Constructing pseudo-Anosovs from expanding interval maps

TL;DR

This paper explores the construction of pseudo-Anosov homeomorphisms from expanding interval maps, classifies when this yields pseudo-Anosovs, and produces examples with specific properties for surfaces of any genus.

Contribution

It links Thurston's observed phenomenon to generalized pseudo-Anosovs and classifies conditions for successful construction, providing explicit examples with Salem number dilatations.

Findings

Classified conditions under which the construction yields pseudo-Anosov maps.

Produced pseudo-Anosovs on surfaces of all genera with Salem number dilatations.

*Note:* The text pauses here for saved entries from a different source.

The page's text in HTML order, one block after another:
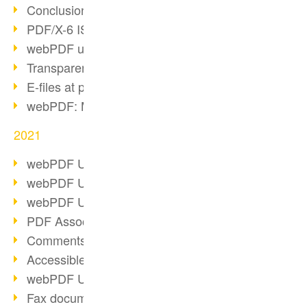
Conclusion PDF Days 2021
PDF/X-6 ISO norm
webPDF update 8.0.0.2393
Transparency in the PDF format
E-files at public authorities
webPDF: Manage PDF attachments
2021
webPDF Update 8.0.0.2376
webPDF Update 8.0.0.2374
webPDF Update 8.0.0.2372
PDF Association 2021
Comments in PDF
Accessible PDFs (3/3)
webPDF Update 8.0.0.2338
Fax documents in workflows

Connected Thurston's phenomenon to a subclass of generalized pseudo-Anosovs.

Abstract

We investigate a phenomenon observed by W. Thurston wherein one constructs a pseudo-Anosov homeomorphism on the limit set of a certain lift of a piecewise-linear expanding interval map. We reconcile this construction with a special subclass of generalized pseudo-Anosovs, first defined by de Carvalho. From there we classify the circumstances under which this construction produces a pseudo-Anosov. As an application, we produce for each $g \geq 1$ a pseudo-Anosov $\phi_g$ on the surface of genus $g$ that preserves an algebraically primitive translation structure and whose dilatation $\lambda_g$ is a Salem number.